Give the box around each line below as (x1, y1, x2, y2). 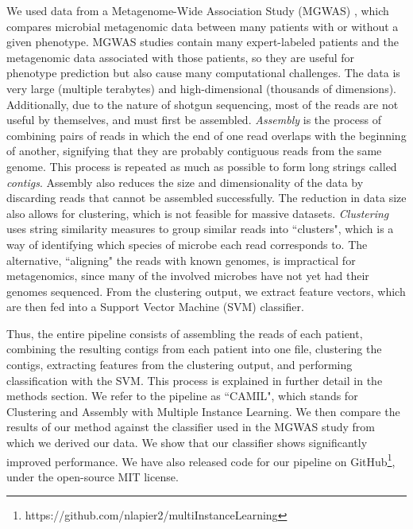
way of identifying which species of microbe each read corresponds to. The (6, 235, 368, 252)
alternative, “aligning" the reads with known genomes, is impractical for (6, 251, 356, 268)
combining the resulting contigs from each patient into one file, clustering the (6, 340, 382, 357)
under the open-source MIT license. (6, 468, 179, 484)
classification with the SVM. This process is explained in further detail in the (6, 371, 383, 388)
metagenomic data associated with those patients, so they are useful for (6, 49, 355, 65)
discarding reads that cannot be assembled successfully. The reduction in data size (6, 189, 407, 206)
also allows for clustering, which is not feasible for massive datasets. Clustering (6, 204, 389, 221)

━━━━━━

### What you will do
After reading through the material, report every line that holds "clustering".

### Answer to the problem
combining the resulting contigs from each patient into one file, clustering the (6, 340, 382, 357)
also allows for clustering, which is not feasible for massive datasets. Clustering (6, 204, 389, 221)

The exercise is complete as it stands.